● **Information given**:
*** Block opens ***

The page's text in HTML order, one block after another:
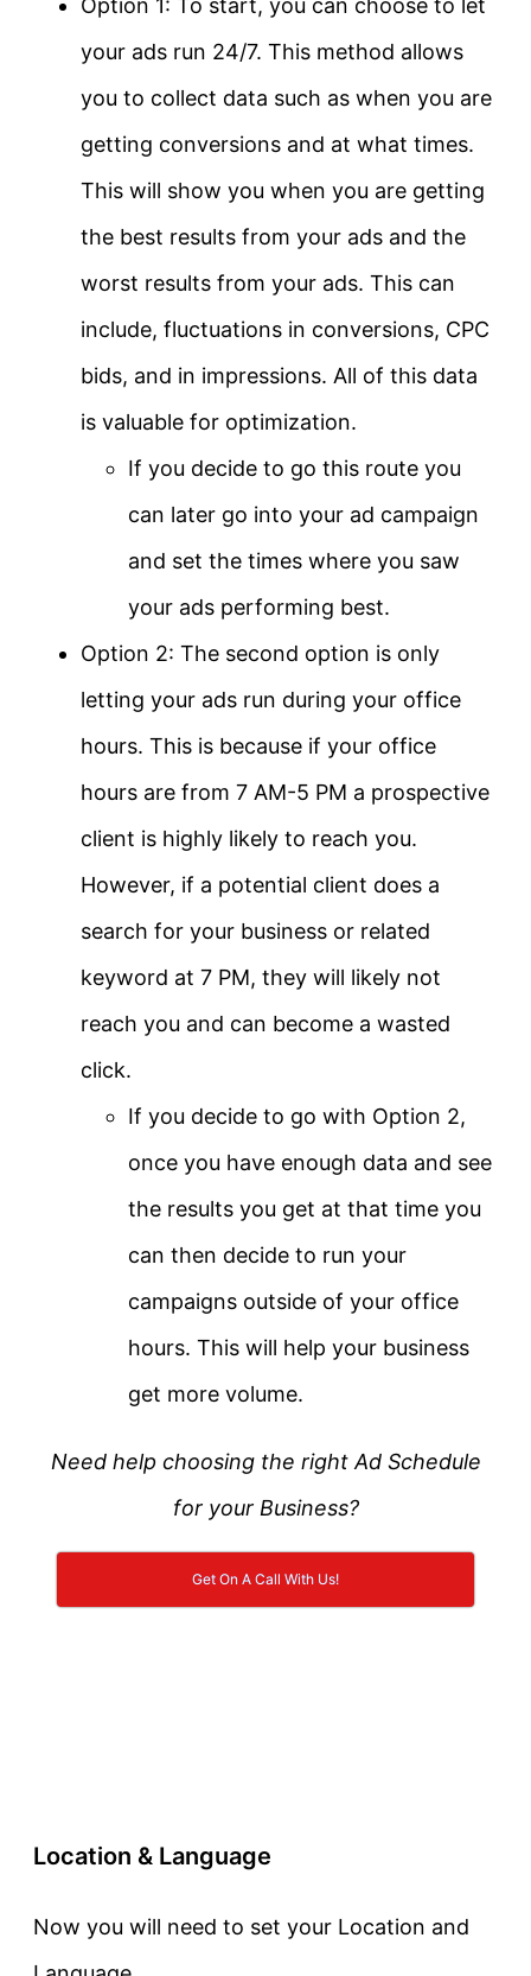
your ads run 24/7. This method allows
you to collect data such as when you are
getting conversions and at what times.
This will show you when you are getting
the best results from your ads and the
worst results from your ads. This can
include, fluctuations in conversions, CPC
bids, and in impressions. All of this data
is valuable for optimization.
If you decide to go this route you
can later go into your ad campaign
and set the times where you saw
your ads performing best.
Option 2: The second option is only
letting your ads run during your office
hours. This is because if your office
hours are from 7 AM-5 PM a prospective
client is highly likely to reach you.
However, if a potential client does a
search for your business or related
keyword at 7 PM, they will likely not
reach you and can become a wasted
click.
If you decide to go with Option 2,
once you have enough data and see
the results you get at that time you
can then decide to run your
campaigns outside of your office
hours. This will help your business
get more volume.
Need help choosing the right Ad Schedule
for your Business?
Get On A Call With Us!
Location & Language
Now you will need to set your Location and

*** Block closes ***

● **Assignment**:
In the material above, tally each line where "when" appears, and respond with only the tally.

● **Response to the task**:
2